Filter the records below down to lines containing "scheduler".
[[ ENTRIES SUPPLIED open ]]
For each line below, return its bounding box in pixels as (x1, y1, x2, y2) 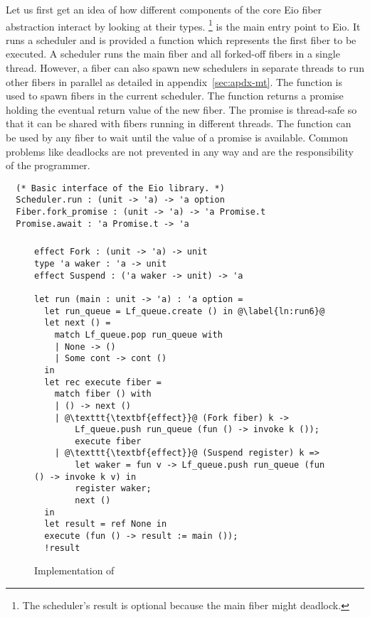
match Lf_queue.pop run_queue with (54, 329, 223, 340)
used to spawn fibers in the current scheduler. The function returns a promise (6, 88, 344, 103)
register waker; (75, 483, 152, 494)
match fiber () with (54, 389, 152, 399)
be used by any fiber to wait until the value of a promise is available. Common (6, 130, 348, 144)
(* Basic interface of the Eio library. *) (16, 183, 225, 193)
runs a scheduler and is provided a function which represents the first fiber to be (6, 32, 356, 47)
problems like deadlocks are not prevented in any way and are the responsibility (6, 144, 354, 159)
[[ ENTRIES SUPPLIED closed ]]
• [FINISHED EXERCISE]
used to spawn fibers in the current scheduler. The function returns a promise (6, 88, 344, 103)
runs a scheduler and is provided a function which represents the first fiber to be (6, 32, 356, 47)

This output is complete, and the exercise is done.